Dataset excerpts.
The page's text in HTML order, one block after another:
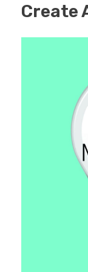
Create
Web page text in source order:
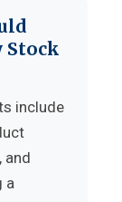
Stock
include
and
a

PROBLEM REQUIREMENTS. Your copy must match the records above exactly, apart from the pictures, which are excluded.

EXERCISE ANSWER.
The page's text in HTML order, one block after another:
Create
Web page text in source order:
Stock
include
and
a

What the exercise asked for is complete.